• _Recorded data_:

--- START ---

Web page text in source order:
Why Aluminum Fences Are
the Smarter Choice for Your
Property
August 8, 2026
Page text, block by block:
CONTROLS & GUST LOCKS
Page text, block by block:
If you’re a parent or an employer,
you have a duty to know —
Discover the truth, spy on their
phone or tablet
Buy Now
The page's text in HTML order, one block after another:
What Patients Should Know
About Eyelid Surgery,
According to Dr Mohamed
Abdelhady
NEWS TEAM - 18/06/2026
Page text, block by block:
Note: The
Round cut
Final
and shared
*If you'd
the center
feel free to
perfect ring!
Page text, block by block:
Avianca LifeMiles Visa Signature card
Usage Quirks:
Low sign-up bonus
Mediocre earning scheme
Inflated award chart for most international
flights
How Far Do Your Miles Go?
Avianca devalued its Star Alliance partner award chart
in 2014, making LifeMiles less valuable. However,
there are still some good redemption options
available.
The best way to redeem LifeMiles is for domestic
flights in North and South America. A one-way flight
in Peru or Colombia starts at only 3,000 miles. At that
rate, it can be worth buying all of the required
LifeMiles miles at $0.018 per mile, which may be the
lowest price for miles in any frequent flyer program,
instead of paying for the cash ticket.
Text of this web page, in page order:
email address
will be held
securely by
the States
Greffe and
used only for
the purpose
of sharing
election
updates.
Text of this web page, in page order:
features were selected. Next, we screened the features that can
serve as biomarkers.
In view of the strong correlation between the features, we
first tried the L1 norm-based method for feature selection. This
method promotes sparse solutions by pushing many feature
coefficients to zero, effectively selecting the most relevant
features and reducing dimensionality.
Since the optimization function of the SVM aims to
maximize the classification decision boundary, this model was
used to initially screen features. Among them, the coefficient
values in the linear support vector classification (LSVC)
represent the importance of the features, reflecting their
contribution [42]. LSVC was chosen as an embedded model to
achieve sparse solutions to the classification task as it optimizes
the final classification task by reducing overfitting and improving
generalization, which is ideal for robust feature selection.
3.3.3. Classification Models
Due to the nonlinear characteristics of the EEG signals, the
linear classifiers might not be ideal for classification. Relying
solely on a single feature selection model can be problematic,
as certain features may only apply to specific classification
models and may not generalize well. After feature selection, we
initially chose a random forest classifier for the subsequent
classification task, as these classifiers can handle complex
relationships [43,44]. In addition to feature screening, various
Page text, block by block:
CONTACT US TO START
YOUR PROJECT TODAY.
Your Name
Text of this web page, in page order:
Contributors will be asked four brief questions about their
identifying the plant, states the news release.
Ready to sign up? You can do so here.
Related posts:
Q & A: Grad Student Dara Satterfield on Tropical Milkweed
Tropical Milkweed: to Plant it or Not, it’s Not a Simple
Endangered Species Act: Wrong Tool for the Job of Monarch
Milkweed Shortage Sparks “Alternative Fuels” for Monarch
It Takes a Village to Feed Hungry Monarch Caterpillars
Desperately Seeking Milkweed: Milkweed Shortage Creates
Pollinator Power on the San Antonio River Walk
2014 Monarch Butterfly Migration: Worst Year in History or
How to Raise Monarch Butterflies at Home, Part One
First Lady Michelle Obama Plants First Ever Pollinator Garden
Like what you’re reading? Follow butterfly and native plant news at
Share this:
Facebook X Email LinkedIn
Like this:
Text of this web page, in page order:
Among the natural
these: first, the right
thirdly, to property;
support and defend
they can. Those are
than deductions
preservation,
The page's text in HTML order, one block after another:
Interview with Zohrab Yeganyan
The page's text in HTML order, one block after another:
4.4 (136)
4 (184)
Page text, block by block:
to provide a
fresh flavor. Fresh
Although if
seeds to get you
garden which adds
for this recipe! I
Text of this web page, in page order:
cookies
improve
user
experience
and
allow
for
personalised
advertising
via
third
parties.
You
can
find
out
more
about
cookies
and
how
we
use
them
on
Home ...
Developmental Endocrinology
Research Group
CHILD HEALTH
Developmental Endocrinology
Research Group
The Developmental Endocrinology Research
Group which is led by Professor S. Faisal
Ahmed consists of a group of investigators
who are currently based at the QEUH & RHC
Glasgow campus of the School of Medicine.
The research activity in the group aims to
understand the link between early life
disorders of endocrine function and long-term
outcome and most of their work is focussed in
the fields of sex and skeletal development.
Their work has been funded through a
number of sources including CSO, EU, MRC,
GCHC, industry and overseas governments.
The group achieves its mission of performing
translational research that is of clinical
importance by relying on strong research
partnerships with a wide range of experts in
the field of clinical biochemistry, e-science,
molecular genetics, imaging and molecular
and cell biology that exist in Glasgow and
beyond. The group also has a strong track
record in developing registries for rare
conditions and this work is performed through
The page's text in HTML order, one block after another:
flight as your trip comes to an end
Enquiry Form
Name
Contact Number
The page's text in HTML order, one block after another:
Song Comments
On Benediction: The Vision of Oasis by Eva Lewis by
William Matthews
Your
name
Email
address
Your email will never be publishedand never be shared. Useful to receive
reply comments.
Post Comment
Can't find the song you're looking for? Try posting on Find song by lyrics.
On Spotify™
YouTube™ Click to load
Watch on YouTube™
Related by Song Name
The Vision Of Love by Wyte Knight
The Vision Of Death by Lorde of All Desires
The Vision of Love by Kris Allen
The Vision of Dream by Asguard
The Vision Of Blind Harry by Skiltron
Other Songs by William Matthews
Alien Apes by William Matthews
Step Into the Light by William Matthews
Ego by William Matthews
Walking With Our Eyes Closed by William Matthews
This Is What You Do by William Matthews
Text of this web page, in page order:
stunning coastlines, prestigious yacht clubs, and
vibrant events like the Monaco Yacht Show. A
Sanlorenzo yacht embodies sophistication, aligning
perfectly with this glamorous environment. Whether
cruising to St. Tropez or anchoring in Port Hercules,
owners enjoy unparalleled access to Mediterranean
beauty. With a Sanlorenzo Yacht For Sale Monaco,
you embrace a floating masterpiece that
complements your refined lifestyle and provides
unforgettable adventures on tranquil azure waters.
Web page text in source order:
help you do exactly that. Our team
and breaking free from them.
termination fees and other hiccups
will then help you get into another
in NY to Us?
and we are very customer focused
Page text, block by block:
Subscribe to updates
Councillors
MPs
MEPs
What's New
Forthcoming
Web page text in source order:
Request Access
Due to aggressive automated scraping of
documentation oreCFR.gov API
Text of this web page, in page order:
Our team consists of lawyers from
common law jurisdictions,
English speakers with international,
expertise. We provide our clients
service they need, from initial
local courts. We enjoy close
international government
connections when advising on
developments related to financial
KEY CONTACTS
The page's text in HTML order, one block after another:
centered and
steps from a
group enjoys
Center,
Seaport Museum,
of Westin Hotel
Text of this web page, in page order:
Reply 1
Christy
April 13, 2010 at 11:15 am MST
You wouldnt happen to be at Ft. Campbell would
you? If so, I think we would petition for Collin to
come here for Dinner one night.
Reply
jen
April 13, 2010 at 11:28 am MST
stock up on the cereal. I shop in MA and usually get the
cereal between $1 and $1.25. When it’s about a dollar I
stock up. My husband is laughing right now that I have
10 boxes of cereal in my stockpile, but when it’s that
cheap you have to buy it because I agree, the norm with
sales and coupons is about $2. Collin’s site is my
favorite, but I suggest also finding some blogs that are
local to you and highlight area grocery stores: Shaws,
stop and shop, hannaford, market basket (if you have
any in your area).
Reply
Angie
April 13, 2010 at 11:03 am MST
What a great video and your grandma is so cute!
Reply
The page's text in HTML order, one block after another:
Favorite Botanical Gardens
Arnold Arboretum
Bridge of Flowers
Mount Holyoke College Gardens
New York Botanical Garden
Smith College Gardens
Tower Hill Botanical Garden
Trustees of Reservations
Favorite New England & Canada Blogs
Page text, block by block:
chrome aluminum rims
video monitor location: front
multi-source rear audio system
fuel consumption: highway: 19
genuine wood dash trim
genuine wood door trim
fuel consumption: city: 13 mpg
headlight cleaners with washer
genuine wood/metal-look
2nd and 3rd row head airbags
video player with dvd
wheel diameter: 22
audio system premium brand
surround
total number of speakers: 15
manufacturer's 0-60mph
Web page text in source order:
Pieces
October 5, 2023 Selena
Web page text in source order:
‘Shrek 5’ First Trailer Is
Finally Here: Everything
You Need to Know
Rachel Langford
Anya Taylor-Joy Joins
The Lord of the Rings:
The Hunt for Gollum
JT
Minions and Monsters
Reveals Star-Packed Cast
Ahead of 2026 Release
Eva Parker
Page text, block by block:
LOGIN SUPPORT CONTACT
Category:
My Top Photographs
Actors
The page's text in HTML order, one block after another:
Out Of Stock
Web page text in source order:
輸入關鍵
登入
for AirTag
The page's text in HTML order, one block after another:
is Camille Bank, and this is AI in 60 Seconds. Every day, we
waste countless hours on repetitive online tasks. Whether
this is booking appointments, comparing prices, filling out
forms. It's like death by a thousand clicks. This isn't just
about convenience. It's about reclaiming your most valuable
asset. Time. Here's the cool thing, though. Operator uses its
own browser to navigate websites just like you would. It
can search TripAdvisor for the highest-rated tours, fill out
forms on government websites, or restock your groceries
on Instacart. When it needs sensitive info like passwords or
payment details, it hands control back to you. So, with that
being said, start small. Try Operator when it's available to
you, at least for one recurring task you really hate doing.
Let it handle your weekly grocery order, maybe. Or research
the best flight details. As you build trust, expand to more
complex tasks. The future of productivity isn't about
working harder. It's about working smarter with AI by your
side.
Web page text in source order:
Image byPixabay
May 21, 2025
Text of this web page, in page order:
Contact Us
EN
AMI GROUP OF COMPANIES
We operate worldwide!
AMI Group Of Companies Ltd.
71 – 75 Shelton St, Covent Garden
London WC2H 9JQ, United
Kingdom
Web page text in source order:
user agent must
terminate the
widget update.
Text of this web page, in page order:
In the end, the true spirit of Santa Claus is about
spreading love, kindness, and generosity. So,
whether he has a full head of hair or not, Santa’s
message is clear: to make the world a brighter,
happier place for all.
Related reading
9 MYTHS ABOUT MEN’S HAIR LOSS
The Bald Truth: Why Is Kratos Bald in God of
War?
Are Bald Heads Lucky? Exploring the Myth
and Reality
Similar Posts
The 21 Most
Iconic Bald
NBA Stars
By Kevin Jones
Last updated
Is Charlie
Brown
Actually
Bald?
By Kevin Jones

--- END ---

• _WORK ORDER_:
Using the data above, extract exactly the lines from the one that holds "fresh flavor. Fresh" to the one that holds "Other Songs by William Matthews", both ends included, and no others.

• _RESPONSE TO THIS TASK_:
fresh flavor. Fresh
Although if
seeds to get you
garden which adds
for this recipe! I
Text of this web page, in page order:
cookies
improve
user
experience
and
allow
for
personalised
advertising
via
third
parties.
You
can
find
out
more
about
cookies
and
how
we
use
them
on
Home ...
Developmental Endocrinology
Research Group
CHILD HEALTH
Developmental Endocrinology
Research Group
The Developmental Endocrinology Research
Group which is led by Professor S. Faisal
Ahmed consists of a group of investigators
who are currently based at the QEUH & RHC
Glasgow campus of the School of Medicine.
The research activity in the group aims to
understand the link between early life
disorders of endocrine function and long-term
outcome and most of their work is focussed in
the fields of sex and skeletal development.
Their work has been funded through a
number of sources including CSO, EU, MRC,
GCHC, industry and overseas governments.
The group achieves its mission of performing
translational research that is of clinical
importance by relying on strong research
partnerships with a wide range of experts in
the field of clinical biochemistry, e-science,
molecular genetics, imaging and molecular
and cell biology that exist in Glasgow and
beyond. The group also has a strong track
record in developing registries for rare
conditions and this work is performed through
The page's text in HTML order, one block after another:
flight as your trip comes to an end
Enquiry Form
Name
Contact Number
The page's text in HTML order, one block after another:
Song Comments
On Benediction: The Vision of Oasis by Eva Lewis by
William Matthews
Your
name
Email
address
Your email will never be publishedand never be shared. Useful to receive
reply comments.
Post Comment
Can't find the song you're looking for? Try posting on Find song by lyrics.
On Spotify™
YouTube™ Click to load
Watch on YouTube™
Related by Song Name
The Vision Of Love by Wyte Knight
The Vision Of Death by Lorde of All Desires
The Vision of Love by Kris Allen
The Vision of Dream by Asguard
The Vision Of Blind Harry by Skiltron
Other Songs by William Matthews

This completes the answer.